Domain 3 – Privacy and Security in Healthcare Flashcards
Official (ISC)2 Guide to the HCISPP CBK
The pillars of information security consist of :
A. Confidentiality, Integrity, and Availability.
B. Privacy, Integrity, and Availability.
C. Confidentiality, Privacy, and Availability.
D. Confidentiality, Integrity, and Privacy.
A. Confidentiality, Integrity, and Availability.
A patient wants to ensure the email they received from their primary care specialist is actually from the person they expect and not an impostor. Which concept will BEST ensure the sender of the email is actually the primary care specialist?
A. Availability
B. Confidentiality
C. Digital Signatures
D. Hashing
C. Digital Signatures
During the subject’s purported identity is validated by one or more credentials from the three main categories of factors: something the subject knows (password or passphrase), something the subject has (smartcard, token, or certificate), or something the subject is (a biometric such as a fingerprint or retina scan).
A. Identification
B. Accountability
C. Access Control
D. Authentication
D. Authentication
HIPAA provides safe harbor against a breach if .
A. The data was collected more than five years ago.
B. The data was breached by a third party doing work on behalf of the original provider.
C. The organization didn’t understand information security and privacy.
D. The information was properly encrypted.
D. The information was properly encrypted.
Public Key Infrastructure or PKI is a form of .
A. Asymmetric encryption.
B. Symmetric encryption.
C. Hashing functions.
D. Digital signatures.
A. Asymmetric encryption.
Complete the following with the BEST answer: Sharing of login credentials
A. Should be encouraged because it greatly reduced administrative burdens.
B. Should be used only for workstations where the users know and trust each other very well.
C. Should be discouraged but tolerated as employee moral must be preserved.
D. Should be discouraged because non-repudiation will be violated.
D. Should be discouraged because non-repudiation will be violated.
______________are the points at which assets are susceptible to an exploit or attack and are often attributed to unintended design flaws in the implementation of a hardware device, software application, or a system.
A. Threats
B. Vulnerabilities
C. Likelihoods
D. Risks
B. Vulnerabilities
Separation of duties is BEST used in situations where:
A. There must be a high level of certainty about who performed an action.
B. Systems must be available for several days no matter the circumstances.
C. An individual must not have access to modify a record without permission.
D. A process requires checks and balances that force collusion.
D. A process requires checks and balances that force collusion.
An organization works mostly with older patients and wants to perform research on their patient population. The organization is subject to HIPAA, and an HCISPP has informed them they will need to remove all date information for patients older than 89 years of age. What is the BEST reason the organization must do this?
A. HIPAA provided an arbitrary age to limit the population of studies.
B. After the age of 89, there are considerably fewer people alive to match information to, and therefore an attacker can easily guess the individual.
C. The organization believes the HCISPP is an “expert” and therefore is relying on them for an expert determination.
D. Research on patients over 89 years of age is covered by legislation other than HIPAA.
B. After the age of 89, there are considerably fewer people alive to match information to, and therefore an attacker can easily guess the individual.
Least privilege is a form of .
A. Minimum necessary.
B. Non-repudiation.
C. Rotation of duties.
D. Mandatory vacations.
A. Minimum necessary.
All of the following are basic components of a security policy EXCEPT the
A. Definition of the issue and statement of relevant terms.
B. Statement of roles and responsibilities
C. Statement of applicability and compliance requirements.
D. Statement of performance of characteristics and requirements.
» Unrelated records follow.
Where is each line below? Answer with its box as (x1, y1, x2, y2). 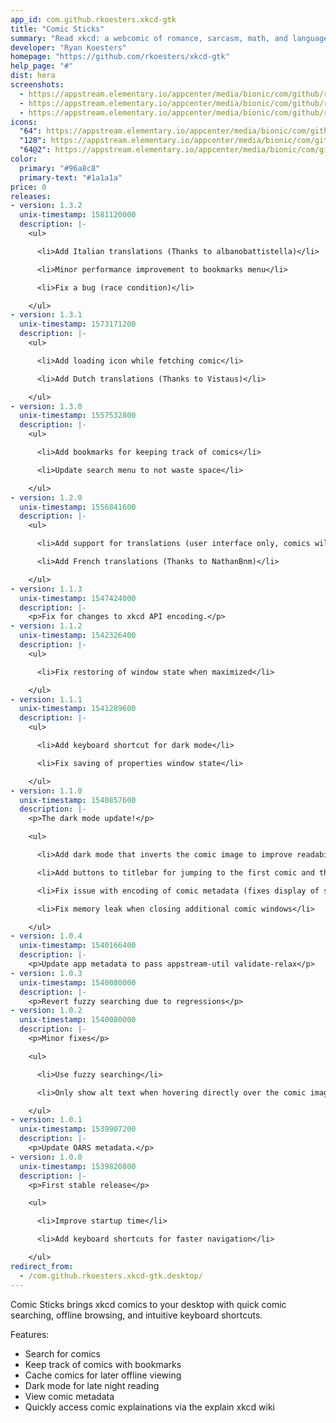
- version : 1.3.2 (10, 201, 83, 211)
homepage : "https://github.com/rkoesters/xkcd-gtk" (10, 52, 230, 62)
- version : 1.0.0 (10, 1152, 83, 1162)
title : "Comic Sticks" (10, 24, 105, 34)
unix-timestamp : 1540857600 (19, 795, 137, 805)
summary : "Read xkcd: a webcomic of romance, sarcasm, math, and (10, 33, 288, 43)
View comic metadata (24, 1390, 115, 1402)
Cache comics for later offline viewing (24, 1369, 182, 1381)
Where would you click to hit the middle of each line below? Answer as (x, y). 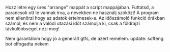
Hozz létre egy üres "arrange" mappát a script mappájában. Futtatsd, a (80, 7)
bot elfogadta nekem (27, 44)
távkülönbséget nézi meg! (32, 29)
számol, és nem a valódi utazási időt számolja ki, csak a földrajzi (73, 23)
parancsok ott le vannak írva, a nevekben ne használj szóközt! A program (82, 13)
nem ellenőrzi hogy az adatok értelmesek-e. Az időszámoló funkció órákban (85, 18)
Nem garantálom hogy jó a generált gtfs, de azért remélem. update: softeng (84, 38)
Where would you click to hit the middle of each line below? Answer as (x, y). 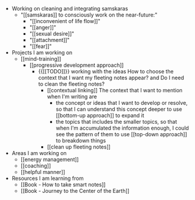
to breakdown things (81, 141)
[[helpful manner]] (43, 172)
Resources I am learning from (48, 178)
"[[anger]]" (43, 27)
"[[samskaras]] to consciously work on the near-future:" (89, 15)
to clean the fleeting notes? (71, 84)
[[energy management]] (50, 159)
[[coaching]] (36, 166)
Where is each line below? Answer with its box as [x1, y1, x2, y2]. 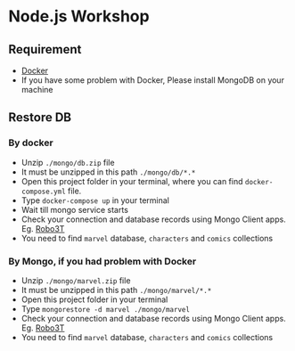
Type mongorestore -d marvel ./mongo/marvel [20, 303, 191, 314]
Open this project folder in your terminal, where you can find [20, 175, 243, 186]
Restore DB [8, 110, 72, 126]
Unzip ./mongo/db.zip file [20, 157, 115, 167]
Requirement [8, 42, 82, 57]
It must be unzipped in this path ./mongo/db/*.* [20, 167, 196, 177]
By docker [8, 136, 54, 149]
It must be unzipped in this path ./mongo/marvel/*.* [20, 284, 212, 295]
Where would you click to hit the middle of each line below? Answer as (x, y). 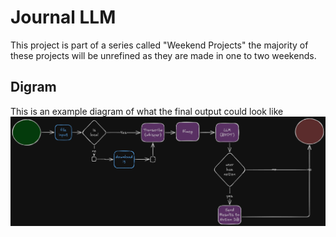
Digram (33, 87)
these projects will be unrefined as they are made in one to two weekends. (163, 55)
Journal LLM (63, 17)
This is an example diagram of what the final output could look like (147, 111)
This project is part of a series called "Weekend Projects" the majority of (159, 45)
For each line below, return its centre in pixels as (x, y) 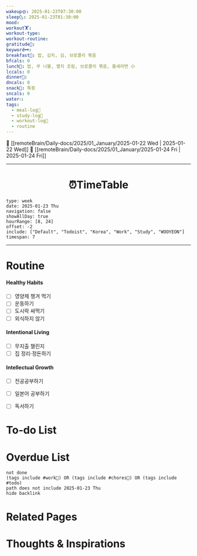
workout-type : (23, 34)
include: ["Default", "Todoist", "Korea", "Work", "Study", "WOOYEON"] (95, 232)
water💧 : (15, 99)
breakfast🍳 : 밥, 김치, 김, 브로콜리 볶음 (51, 55)
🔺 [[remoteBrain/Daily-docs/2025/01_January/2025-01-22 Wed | (84, 143)
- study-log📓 (27, 115)
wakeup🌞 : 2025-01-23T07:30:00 (44, 11)
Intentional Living (28, 332)
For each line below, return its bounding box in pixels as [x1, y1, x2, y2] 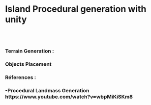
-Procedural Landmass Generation [5, 87, 90, 94]
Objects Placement [5, 60, 52, 67]
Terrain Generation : [5, 48, 54, 54]
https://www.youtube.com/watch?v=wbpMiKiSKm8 [5, 93, 133, 100]
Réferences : [5, 74, 36, 80]
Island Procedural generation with [5, 3, 147, 15]
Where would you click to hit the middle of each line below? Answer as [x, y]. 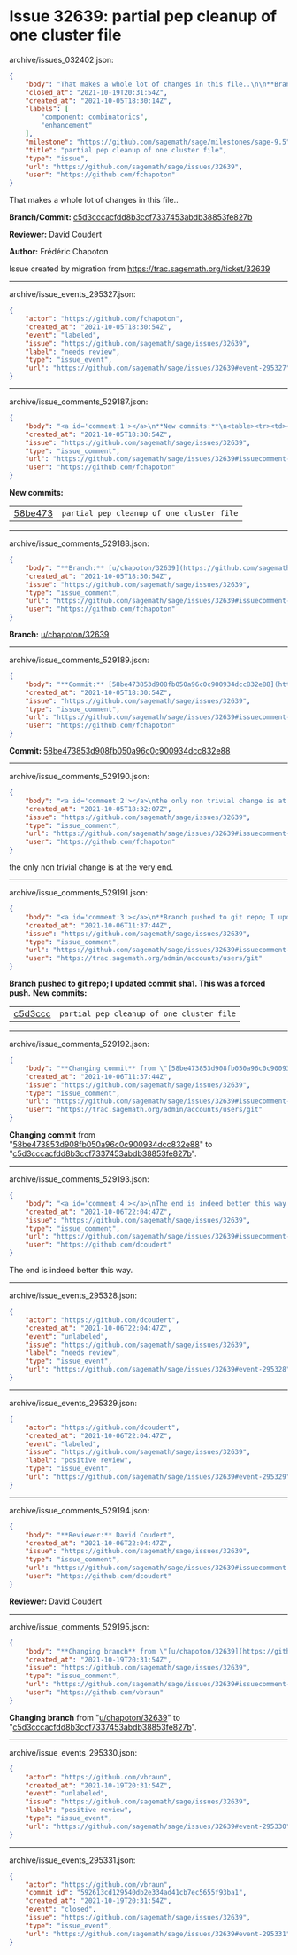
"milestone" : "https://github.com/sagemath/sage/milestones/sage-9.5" [158, 142]
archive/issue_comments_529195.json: [79, 1627]
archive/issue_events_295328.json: [73, 1295]
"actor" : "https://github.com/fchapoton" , [104, 319]
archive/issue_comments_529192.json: [80, 1044]
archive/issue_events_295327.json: [72, 294]
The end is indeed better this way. [71, 1271]
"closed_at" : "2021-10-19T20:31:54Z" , [96, 92]
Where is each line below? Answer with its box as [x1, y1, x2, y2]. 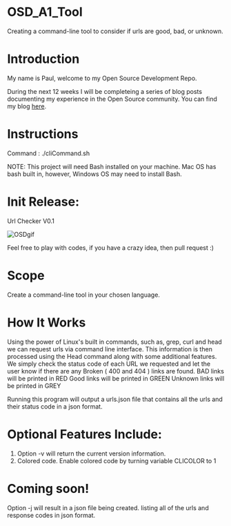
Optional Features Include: [7, 426, 162, 442]
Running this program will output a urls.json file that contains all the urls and [7, 395, 223, 403]
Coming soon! [7, 480, 90, 496]
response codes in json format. [7, 511, 96, 519]
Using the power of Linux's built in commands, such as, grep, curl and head [7, 338, 222, 346]
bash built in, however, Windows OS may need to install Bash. [7, 170, 182, 178]
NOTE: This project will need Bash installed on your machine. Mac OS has [7, 162, 217, 171]
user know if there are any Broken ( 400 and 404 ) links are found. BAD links [7, 367, 224, 375]

D. Statement of performance of characteristics and requirements.
Which one of the following is an important characteristic of an information security policy?
A. Identifies major functional areas of information.
B. Quantifies the effect of the loss of the information.
C. Requires the identification of information owners.
D. Lists applications that support the business function.
A. Identifies major functional areas of information.
Which of the following would be the first step in establishing an information security program?
A.) Adoption of a corporate information security policy statement
B.) Development and implementation of an information security standards manual
C.) Development of a security awareness-training program
D.) Purchase of security access control software
A.) Adoption of a corporate information security policy statement
What is the function of a corporate information security policy?
A. Issue corporate standard to be used when addressing specific security problems.
B. Issue guidelines in selecting equipment, configuration, design, and secure operations.
C. Define the specific assets to be protected and identify the specific tasks which must be completed to secure them.
D. Define the main security objectives which must be achieved and the security framework to meet business objectives.
D. Define the main security objectives which must be achieved and the security framework to meet business objectives.
Why must senior management endorse a security policy?
A. So that they will accept ownership for security within the organization.
B. So that employees will follow the policy directives.
C. So that external bodies will recognize the organizations commitment to security.
D. So that they can be held legally accountable.
A. So that they will accept ownership for security within the organization.